Loss of p27Kip1 leads to expansion of CD4+ effector memory T cells and accelerates colitis-associated colon cancer in mice with a T cell lineage restricted deletion of Smad4

Figures & data

Figure 1. Proliferation of mucosal epithelial cells is increased and p27^kip1 expression is decreased in the colon and T cells of Smad4^TKO

A) Immunohistochemistry (IHC) analysis for Ki-67 in the colon of wild type (WT) and Smad4^TKO mice. The percentage of Ki-67 positive cells among all colon epithelial cells was determined in the colon of WT and Smad4^TKO mice at 6 months of age.
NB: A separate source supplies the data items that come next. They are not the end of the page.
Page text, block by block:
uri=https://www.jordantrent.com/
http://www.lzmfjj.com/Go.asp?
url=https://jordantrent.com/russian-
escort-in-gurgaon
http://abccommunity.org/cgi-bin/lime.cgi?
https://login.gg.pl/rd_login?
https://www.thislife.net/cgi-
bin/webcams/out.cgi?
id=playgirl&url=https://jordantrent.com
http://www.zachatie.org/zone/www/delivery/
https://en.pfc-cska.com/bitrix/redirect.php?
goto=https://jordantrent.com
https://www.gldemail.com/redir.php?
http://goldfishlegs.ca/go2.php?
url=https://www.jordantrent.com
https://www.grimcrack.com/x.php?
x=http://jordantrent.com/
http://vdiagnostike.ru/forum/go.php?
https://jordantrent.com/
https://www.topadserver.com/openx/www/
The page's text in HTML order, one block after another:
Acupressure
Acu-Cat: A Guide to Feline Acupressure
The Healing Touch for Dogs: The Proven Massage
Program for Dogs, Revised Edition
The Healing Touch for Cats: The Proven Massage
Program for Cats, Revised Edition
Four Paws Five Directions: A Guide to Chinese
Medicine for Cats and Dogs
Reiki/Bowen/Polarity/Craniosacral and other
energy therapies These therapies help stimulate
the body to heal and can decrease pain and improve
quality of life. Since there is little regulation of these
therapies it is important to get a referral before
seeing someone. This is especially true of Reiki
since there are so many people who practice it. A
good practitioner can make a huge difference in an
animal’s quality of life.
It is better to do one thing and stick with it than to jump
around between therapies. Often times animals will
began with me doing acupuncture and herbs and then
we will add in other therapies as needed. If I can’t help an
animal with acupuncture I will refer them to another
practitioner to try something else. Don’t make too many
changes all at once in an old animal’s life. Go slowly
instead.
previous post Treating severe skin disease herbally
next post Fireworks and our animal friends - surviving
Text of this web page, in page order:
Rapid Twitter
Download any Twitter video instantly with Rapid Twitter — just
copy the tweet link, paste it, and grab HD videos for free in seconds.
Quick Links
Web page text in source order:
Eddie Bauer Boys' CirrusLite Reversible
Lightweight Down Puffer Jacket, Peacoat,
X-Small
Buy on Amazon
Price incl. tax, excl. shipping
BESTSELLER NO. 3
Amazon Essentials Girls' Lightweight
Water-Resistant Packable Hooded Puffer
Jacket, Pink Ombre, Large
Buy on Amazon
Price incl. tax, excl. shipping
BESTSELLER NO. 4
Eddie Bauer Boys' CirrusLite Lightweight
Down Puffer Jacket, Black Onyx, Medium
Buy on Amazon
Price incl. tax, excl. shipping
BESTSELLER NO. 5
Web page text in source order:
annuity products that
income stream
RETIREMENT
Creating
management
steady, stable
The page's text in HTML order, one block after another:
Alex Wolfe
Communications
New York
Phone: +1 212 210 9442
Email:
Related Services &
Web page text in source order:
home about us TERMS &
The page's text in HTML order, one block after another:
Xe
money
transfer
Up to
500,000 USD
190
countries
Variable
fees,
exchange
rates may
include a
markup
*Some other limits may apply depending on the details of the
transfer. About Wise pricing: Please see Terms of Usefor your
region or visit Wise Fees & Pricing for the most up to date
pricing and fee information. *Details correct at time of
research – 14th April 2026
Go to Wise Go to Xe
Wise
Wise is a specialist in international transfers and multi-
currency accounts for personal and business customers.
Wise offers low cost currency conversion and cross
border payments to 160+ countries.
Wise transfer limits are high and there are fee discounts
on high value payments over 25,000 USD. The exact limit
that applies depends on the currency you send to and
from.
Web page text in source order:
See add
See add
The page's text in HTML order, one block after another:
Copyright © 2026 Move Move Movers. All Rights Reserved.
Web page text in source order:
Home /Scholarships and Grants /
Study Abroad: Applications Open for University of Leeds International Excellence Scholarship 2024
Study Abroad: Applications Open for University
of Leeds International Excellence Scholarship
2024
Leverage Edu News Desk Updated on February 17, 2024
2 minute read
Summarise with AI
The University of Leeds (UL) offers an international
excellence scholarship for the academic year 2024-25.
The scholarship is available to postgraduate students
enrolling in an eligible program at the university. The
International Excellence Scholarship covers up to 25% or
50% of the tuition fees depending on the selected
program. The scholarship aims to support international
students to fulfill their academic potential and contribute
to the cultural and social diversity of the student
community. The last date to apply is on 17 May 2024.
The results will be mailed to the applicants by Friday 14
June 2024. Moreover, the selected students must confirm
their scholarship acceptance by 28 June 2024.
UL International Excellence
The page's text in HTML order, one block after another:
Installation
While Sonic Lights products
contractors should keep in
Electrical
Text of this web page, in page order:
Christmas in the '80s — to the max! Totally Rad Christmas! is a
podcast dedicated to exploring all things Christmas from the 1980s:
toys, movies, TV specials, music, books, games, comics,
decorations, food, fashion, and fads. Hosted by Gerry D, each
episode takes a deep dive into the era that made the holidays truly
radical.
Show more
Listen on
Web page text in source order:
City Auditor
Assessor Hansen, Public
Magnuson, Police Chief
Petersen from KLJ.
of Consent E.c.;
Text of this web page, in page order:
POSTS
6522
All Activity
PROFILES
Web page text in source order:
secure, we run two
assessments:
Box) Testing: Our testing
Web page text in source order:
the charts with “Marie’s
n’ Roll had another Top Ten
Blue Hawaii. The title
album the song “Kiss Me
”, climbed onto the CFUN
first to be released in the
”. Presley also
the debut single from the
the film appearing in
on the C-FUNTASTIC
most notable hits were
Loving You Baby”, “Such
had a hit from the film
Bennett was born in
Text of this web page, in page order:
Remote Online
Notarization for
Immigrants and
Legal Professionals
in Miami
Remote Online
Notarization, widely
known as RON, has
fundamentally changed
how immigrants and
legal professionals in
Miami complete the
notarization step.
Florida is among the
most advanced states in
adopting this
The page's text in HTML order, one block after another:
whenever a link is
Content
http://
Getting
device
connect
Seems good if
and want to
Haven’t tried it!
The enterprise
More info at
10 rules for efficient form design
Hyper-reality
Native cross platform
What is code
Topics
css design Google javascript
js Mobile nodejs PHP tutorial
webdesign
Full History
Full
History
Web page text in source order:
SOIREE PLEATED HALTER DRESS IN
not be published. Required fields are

Data represent the average ± S.E. (n = 9). Scale bar = 50 µm. B) Expression of PCNA, phospho-Rb, Rb, Cyclin D1, and β-actin was measured by Western blot. The results shown are representative of four separate experiments. C) Protein expression of p27^kip1 and p21^cip1 was examined in the colon of WT and Smad4^TKO mice at 6 months of age by Western blot analysis. p27^kip1 mRNA expression was examined in the colon of WT and Smad4^TKO mice at 6 months of age by real-time PCR analysis. D) Localization of p27^kip1 protein in the colon of WT and Smad4^TKO mice at 6 months of age were examined by IHC analysis. Scale bar = 200 µm. E) Phospho-Akt and Phospho-FOXO1/3a were measured in the colon of WT and Smad4^TKO mice by Western blot analysis. β-actin was used as internal control. F) Protein expression of p27^kip1 as examined in the isolated T-cell from the spleen of WT and Smad4^TKO mice at 6 months of age by Western blot analysis. p27^kip1 mRNA expression was examined in T cells isolated from the spleen of WT and Smad4^TKO mice at 6 months of age by real-time PCR analysis. Results are representative of three independent experiments using pooled spleens from four mice per genotype. ***P < .001.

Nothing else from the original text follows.